À quels signes d’alerte les personnes diabétiques doivent-elles particulièrement prêter attention ?

Les personnes atteintes de diabète doivent prendre soin de leurs pieds aussi attentivement que de leurs mains. Cela est particulièrement important avec l’âge. Les signes d’alerte sont : décoloration de la peau ou des ongles, fissures, rougeurs, ongles épaissis, ongles incarnés ou infections fongiques — ces dernières pouvant constituer des portes d’entrée pour les bactéries. Même en cas de diminution de la sensibilité à la douleur ou à la température, toute plaie au pied doit être examinée par un médecin, même si elle est indolore. Il faut également consulter en cas de plaies récurrentes au même endroit.

Il est aussi important d’avoir un bon équilibre glycémique, de contrôler ses pieds quotidiennement et d’éviter l’automédication en cas de modifications cutanées inhabituelles. Les personnes qui inspectent régulièrement leurs pieds — idéalement avec un miroir ou l’aide d’une autre personne — peuvent remarquer les changements tôt. Une pantoufle avec contrefort au talon offre beaucoup plus de maintien qu’une simple sandale et protège mieux des blessures du quotidien.

Quelles sont les erreurs les plus fréquentes que commettent les patients dans le soin de leurs pieds ?

C’est très important pour moi : il ne faut en aucun cas blâmer les patients. De nombreuses personnes âgées ont des difficultés à prendre soin de leurs pieds. Marcher pieds nus n’est pas toujours sans danger, car les petites blessures ne sont pas perçues et peuvent passer inaperçues. Se couper les ongles ou enlever les callosités ne devrait pas être fait soi-même. Le port de chaussures inadéquates est aussi une erreur fréquente. Souvent, les chaussures sont choisies pour leur apparence plutôt que pour leur fonction. Les pieds méritent plus d’attention, surtout lorsque la sensibilité est déjà réduite.

En quoi un traitement précoce permet-il d’éviter des complications graves, voire des amputations ?

Le traitement précoce est crucial. Plus une plaie est détectée et traitée tôt, plus elle a de chances de guérir. Une plaie ouverte est considérée comme chronique au bout de quatre à six semaines. Ces plaies ne cicatrisent plus spontanément, et le risque d’infection augmente nettement. Dans le pire des cas, cela peut évoluer vers une infection osseuse ou même une septicémie. Une décompensation glycémique est aussi possible.

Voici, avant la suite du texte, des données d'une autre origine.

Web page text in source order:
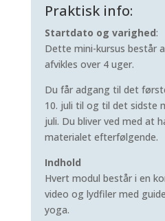
Praktisk info:
Startdato og varighed:
Dette mini-kursus består
afvikles over 4 uger.
Du får adgang til det
10. juli til og til det sidste
juli. Du bliver ved med at
materialet efterfølgende.
Indhold
Hvert modul består i en
video og lydfiler med
yoga.
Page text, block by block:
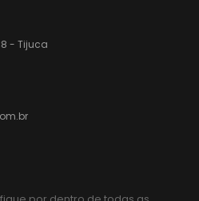
- Tijuca
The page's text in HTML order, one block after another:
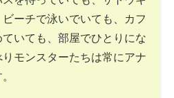
ーチで泳いでいても、カフ
いても、部屋でひとりにな
モンスターたちは常にアナ
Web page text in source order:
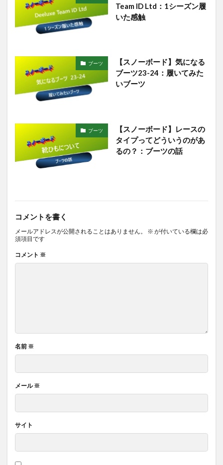
Team ID Ltd：1シーズン履
いた感触
ブーツ
【スノーボード】気になる
ブーツ23-24：履いてみた
いブーツ
ブーツ
【スノーボード】レースの
タイプってどういうのがあ
るの？：ブーツの話
コメントを書く
メールアドレスが公開されることはありません。 ※ が付いている欄は必
須項目です
コメント ※
名前 ※
メール※
サイト
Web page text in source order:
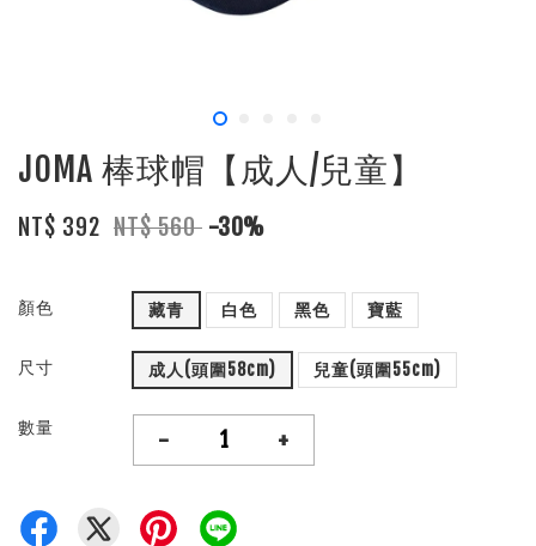
JOMA 棒球帽【成人/兒童】
NT$ 392 NT$ 560 -30%
顏色 藏青 白色 黑色 寶藍
尺寸 成人(頭圍58cm) 兒童(頭圍55cm)
數量 - +
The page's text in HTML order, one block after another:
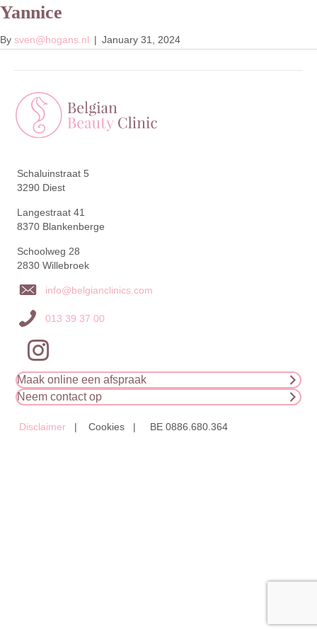
Yannice
By sven@hogans.nl | January 31, 2024
Schaluinstraat 5
3290 Diest
Langestraat 41
8370 Blankenberge
Schoolweg 28
2830 Willebroek
info@belgianclinics.com
013 39 37 00
Maak online een afspraak
Neem contact op
Disclaimer | Cookies | BE 0886.680.364
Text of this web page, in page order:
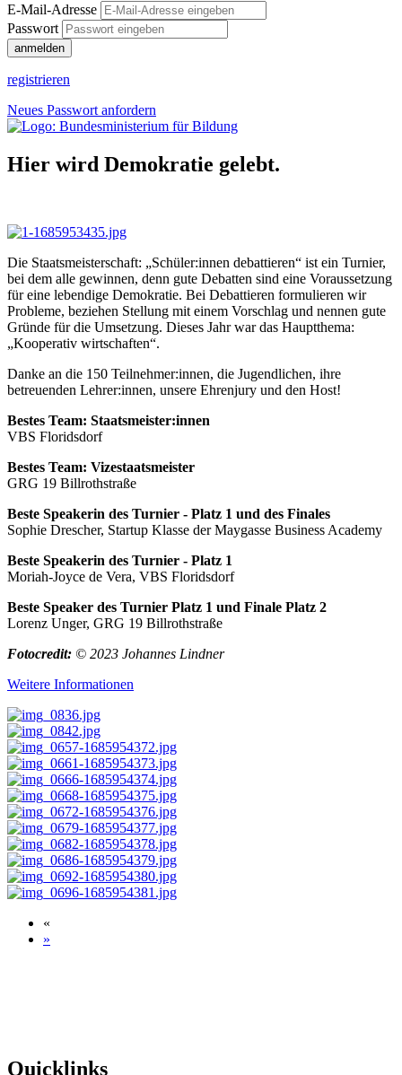
E-Mail-Adresse
Passwort
anmelden
registrieren
Neues Passwort anfordern
Hier wird Demokratie gelebt.
Die Staatsmeisterschaft: „Schüler:innen debattieren“ ist ein Turnier,
bei dem alle gewinnen, denn gute Debatten sind eine Voraussetzung
für eine lebendige Demokratie. Bei Debattieren formulieren wir
Probleme, beziehen Stellung mit einem Vorschlag und nennen gute
Gründe für die Umsetzung. Dieses Jahr war das Hauptthema:
„Kooperativ wirtschaften“.
Danke an die 150 Teilnehmer:innen, die Jugendlichen, ihre
betreuenden Lehrer:innen, unsere Ehrenjury und den Host!
Bestes Team: Staatsmeister:innen
VBS Floridsdorf
Bestes Team: Vizestaatsmeister
GRG 19 Billrothstraße
Beste Speakerin des Turnier - Platz 1 und des Finales
Sophie Drescher, Startup Klasse der Maygasse Business Academy
Beste Speakerin des Turnier - Platz 1
Moriah-Joyce de Vera, VBS Floridsdorf
Beste Speaker des Turnier Platz 1 und Finale Platz 2
Lorenz Unger, GRG 19 Billrothstraße
Fotocredit: © 2023 Johannes Lindner
Weitere Informationen
«
»
Quicklinks
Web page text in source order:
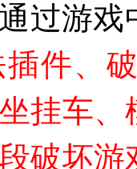
过游
件、
挂车
破坏游

Dans ces situations, une amputation peut s’avérer vitale. L’objectif est de faire cicatriser les petites plaies dès le début, grâce à des soins professionnels et à des chaussures adaptées. Les consultations ambulatoires de plaies, le travail en équipe multidisciplinaire et les suivis réguliers sont essentiels. Plus le traitement est initié tôt, meilleures sont les chances de guérison et plus faible est le risque de dommages irréversibles.

Un dernier mot ?

Il faut absolument éviter les amputations majeures. Mon professeur et mentor, le Prof. René Baumgartner, a montré que c’était possible. Je suis médecin depuis les années 1980, et je constate qu’en 2025, à cause des forfaits par cas appliqués aux patients bénéficiant de l’assurance de base, je ne peux plus faire tout ce que je devrais faire d’un point de vue médical. Ces limitations ne peuvent être contournées qu’avec des assurances complémentaires, ce que je trouve très regrettable. Le savoir médical existe, mais dans la pratique, nous ne pouvons plus toujours le mettre en œuvre.

Heureusement, la prise en charge des chaussures et des prothèses fonctionne très bien en Suisse. Mais nous évoluons vers une médecine à deux vitesses. Pourtant, nous pourrions faire tellement plus — médicalement, en prévention et humainement. L’objectif doit être de préserver la qualité de vie des personnes concernées, d’éviter les interventions lourdes, et de mobiliser davantage de ressources pour une prise en charge de qualité sur l’ensemble du territoire.